» **What the exercise asks**:
What you give back should be only the lines from the one holding "To use the box, include" through the final line of the records, each reproduced exactly.
[Opening Records for the exercise section]
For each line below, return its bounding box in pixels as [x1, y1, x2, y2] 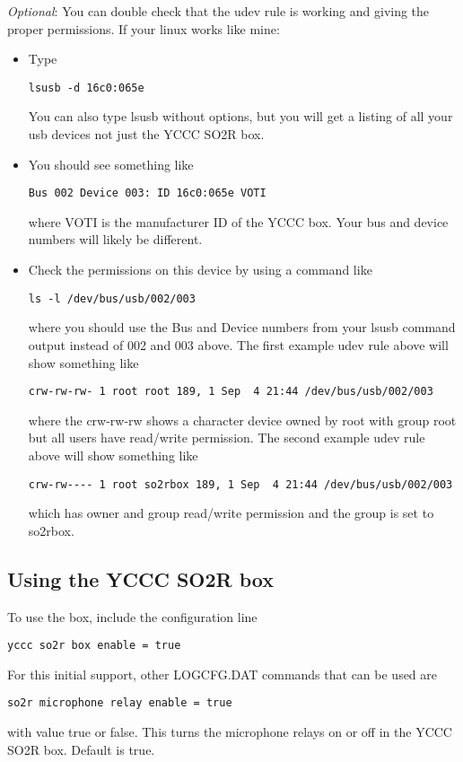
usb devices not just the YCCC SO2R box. [28, 125, 265, 144]
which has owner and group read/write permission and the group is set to [28, 504, 434, 522]
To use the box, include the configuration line [7, 607, 258, 626]
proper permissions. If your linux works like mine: [7, 19, 280, 38]
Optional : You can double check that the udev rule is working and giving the [7, 2, 430, 20]
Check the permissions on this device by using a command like [28, 260, 372, 279]
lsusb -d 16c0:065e [28, 81, 144, 94]
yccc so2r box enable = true [7, 639, 181, 653]
[Closing Records for the exercise section]
» **Task response**:
To use the box, include the configuration line [7, 607, 258, 626]
proper permissions. If your linux works like mine: [7, 19, 280, 38]
Optional : You can double check that the udev rule is working and giving the [7, 2, 430, 20]
Check the permissions on this device by using a command like [28, 260, 372, 279]
lsusb -d 16c0:065e [28, 81, 144, 94]
yccc so2r box enable = true [7, 639, 181, 653]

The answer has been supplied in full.